Be on the lookout for Regulation Hottie Retard Smackdown, the board to which posts made to an article stupidly linked to the "front page" of msn.com are redirected, posts which are summarily heckled to within inches of their lives by the likes of fraybabes rundeep, bright_virago, et al. Don't get it? Okay. Say poor Troy Patterson, Slate's go-to TV guy (and a great writer to boot) has the unfortunate assignment of writing about the upcoming Beverly Hills 90210 Reunion Show. Some nimrod editor links it on the msm.com front page, and faster than you can say, "Try thinking with your mouth closed," every idiotic retard with a modem is posting anything and everything that crosses his or her walnut sized brain. E.g. "I better Melrose like than Code now even more with Jason Prester have logs on yummy hair"; "BRING IT BACK FOR GOOD!!! BEST SHOW EVER YES!!!"; "blothle snork taff mulket lurbie…" &c., and on. You just want to shake these people. And that's the beauty of it. You don't have to. What you can do is sit back enjoy the show when deep and bright do the smacking for us. Thanks, lovely ladies!

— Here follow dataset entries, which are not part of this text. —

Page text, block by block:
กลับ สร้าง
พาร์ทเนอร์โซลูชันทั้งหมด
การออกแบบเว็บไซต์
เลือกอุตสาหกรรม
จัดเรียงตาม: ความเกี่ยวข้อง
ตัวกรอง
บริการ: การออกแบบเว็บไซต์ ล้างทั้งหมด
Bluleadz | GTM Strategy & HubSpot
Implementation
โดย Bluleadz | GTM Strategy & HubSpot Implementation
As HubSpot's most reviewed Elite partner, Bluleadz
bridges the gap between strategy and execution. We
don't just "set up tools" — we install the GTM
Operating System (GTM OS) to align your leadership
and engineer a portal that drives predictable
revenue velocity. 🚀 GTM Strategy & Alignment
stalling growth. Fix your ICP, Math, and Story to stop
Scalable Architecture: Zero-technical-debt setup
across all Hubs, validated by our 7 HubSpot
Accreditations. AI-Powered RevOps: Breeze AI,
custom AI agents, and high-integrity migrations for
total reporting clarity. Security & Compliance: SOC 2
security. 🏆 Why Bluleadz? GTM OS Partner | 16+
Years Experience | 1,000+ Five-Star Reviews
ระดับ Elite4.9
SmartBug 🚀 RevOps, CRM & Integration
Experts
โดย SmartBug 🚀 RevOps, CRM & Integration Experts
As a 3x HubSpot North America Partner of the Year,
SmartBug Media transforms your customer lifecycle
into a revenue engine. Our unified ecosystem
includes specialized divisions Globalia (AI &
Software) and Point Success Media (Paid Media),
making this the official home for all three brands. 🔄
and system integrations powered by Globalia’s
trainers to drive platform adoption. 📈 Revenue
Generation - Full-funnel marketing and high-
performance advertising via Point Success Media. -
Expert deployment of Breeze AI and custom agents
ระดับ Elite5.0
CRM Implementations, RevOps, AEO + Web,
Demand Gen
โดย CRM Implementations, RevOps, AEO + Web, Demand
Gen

Meat Locker. This one's a standalone. We're just gonna see where it goes with a name like that. We're hoping it creates the same sort of confusion Heavy Petting did when we launched that board. Hot stuff!
Then there's Yahtzee, about board games. In every sense you want to interpret that.

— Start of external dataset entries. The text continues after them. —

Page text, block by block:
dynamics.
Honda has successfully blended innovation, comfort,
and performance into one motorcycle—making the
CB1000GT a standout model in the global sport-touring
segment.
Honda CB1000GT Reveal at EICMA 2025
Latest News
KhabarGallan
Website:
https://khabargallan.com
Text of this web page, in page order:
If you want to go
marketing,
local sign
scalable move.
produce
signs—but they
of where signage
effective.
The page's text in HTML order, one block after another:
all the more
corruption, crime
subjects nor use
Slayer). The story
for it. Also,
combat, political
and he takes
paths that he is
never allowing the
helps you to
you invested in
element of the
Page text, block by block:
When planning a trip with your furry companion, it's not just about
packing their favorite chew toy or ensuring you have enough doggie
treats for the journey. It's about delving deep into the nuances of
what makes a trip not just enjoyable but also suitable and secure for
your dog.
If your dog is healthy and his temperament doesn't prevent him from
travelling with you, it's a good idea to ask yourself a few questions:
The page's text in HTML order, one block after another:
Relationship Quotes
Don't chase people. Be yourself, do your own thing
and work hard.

And, of course, swittersville, Population: Funny! (note that I'm the only one who gets italics in his/her title), a new board linked to my flagship column about all things southern – with lots of racism, bigotry and profanity.
But we don't want to give away too many secrets!
Yes, we here at Enterfraynment Tonight© are pretty dagnabbed excited about Slate's, and The Fray's, new look. You should be, too. Because when things get "a new look", it usually means that they're "taking something off the menu" that you really liked.
Wednesday, June 21, 2006
This, despite the fact that the distinction between Macs and PCs has diminished somewhat with the former's adoption of the Intel processor, as carmen2u points out. Au contraire, saysmelvil: "new Windows that may be available by this time next year (after they beta test it on a million suckers) will be a slavish imitation of OSX."
PasadenaJake summarizes the shortcomings of Apple's ad in this way:
Apple plays to their stereotype while turning off the corporate buyer, me. This campaign gives me no reason why I should have the technical department switch wholesale to Macs. Sure, Windows can be installed on Macs, but I've got a guy who installed OS X on a PC and without having to turn it off and on to run the other OS. Show me a Mac that can do that. Show me a Mac that can run cost-efficiently in the corporate world. Show me a Mac used by somebody you would want to hire. IOW, do not show me the smug, unshaved, yesterday's clothes wearing Justin Long telling me about the PCs of eight years ago.
Self-appointed MacAdvisor rises to PJ's challenge and makes a plug for Parallels Desktop, which "can have both Mac OS X 10.4 and Windows running at the same time, switchable between both, with copy and paste functioning. It is far superior to Bootcamp from Apple." To show how serious he is, MacAdvisor is willing to quit his current job "with two-weeks notice" and offer tech support services exclusively. Interested parties can respond here.
Adam Christian is co-editor of the Fray.